O colunista da Folha Janio de Freitas escreveu artigo muito oportuno e interessante na edição do dia 04/10, que a republico para sua reflexão.
Corrupção para todos os gostos e todos os repúdios. Logo, é o seu Brasil (só o relembro por desfastio), mas não é a corrupção. O conceito e a prática, e por imitação também o Código Penal, não se satisfizeram com a singularidade, e multiplicaram modalidades, graus, vocações, níveis de tolerância e conivência, de repressão e punição.
A corrupção é muito bem aceita por aqui, só depende de uns quantos pormenores. Ataca-se muito mais o vendedor de CD e DVD piratas ou o policial venal, por exemplo, do que o empreiteiro corrupto e corruptor de setores do Estado.
Do vendedor de CD e DVD, que não está fazendo propriamente corrupção, mas pode corromper fiscais e tiras com gorjetas, dizem as campanhas que desvia R$ 1 bi por ano do comércio legal, ou assim tido. A observar logo: é o jornalismo de mentiras em ação, porque não há como aferir a venda de CD e DVD piratas.

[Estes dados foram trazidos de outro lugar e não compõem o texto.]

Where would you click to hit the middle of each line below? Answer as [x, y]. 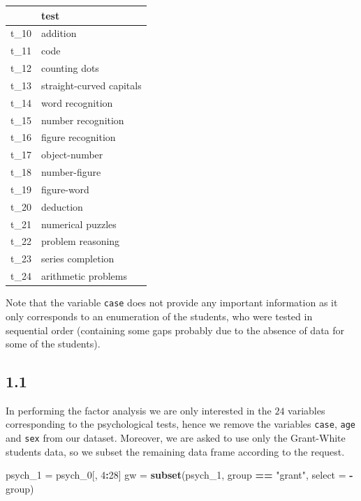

Mas, vá lá, R$ 1 bi. E quanto os empreiteiros corruptos desviam dos cofres públicos? O seu negócio é de centenas de milhões, com frequência são bilhões em uma só empreitada. A soma anual dos negócios de empreiteiras de obras públicas dá um montante oceânico que nunca se viu levantado. Mas não dá manchetes e TV em campanha contra os sistemáticos superfaturamentos, conchavos fraudadores de licitações e corrupção de servidores governamentais.
Como o noticiário não pode simplesmente omitir todas as constatações desses fatos, difundiu-se uma regra com o timbre brasileiro. Nos escândalos do sistema bancário, de outros agentes financeiros, de comércio, citam-se os nomes dos responsáveis pelas empresas envolvidas. Os dos responsáveis pelas grandes empreiteiras, não. Só os nomes das próprias empreiteiras aparecem.
É um sistema de proteção. E não é a moralidade corrompida?
Mesmo que envolva corrupção, o delito do camelô de CD/ DVD pirata e de miudezas contrabandeadas se volta para o bolso do pequeno consumidor, daquele que só pode ter o CD ou DVD desejado e o relógio espalhafatoso se por eles pagar uma fração inexpressiva do preço de loja. A corrupção de obras públicas e de grandes compras governamentais não cobra o mínimo, toma o máximo; e não de um bolso, mas dos cofres públicos, que são dinheiro e bolsos de todos, sem isenção nem para a pobreza. Não é a mesma corrupção em um extremo e em outro.
Nem é a mesma motivação. A corrupção rastaquera, do quebra-galho, tem a ver com elementos socioeconômicos, com o sentimento da difícil ou nenhuma perspectiva de melhora, com a formação pessoal precária, entre outros estímulos. Já a corrupção policial e de postos de responsabilidade no serviço público tem consequências perversas para a sociedade. No nível médio do funcionalismo, até chega a uma forma de bandidagem. Nem por isso deixa de ter relação com as ansiedades causadas pelo desvario da pregação consumista e com a disseminada falta de educação ética, visível até no trânsito.
Já a corrupção graúda é uma categoria especial. Obra da ganância que não se satisfaz nunca, é a imoralidade pura, em estado bruto, é a ordinarice por excelência.
Corrupção para todos os gostos e todos os repúdios. Não é por acaso que até no Instituto Butantã uma simples verificação contábil descobre cobras e lagartos.
Coluna publicada no domingo, 04 de outubro, no jornal Folha de São Paulo.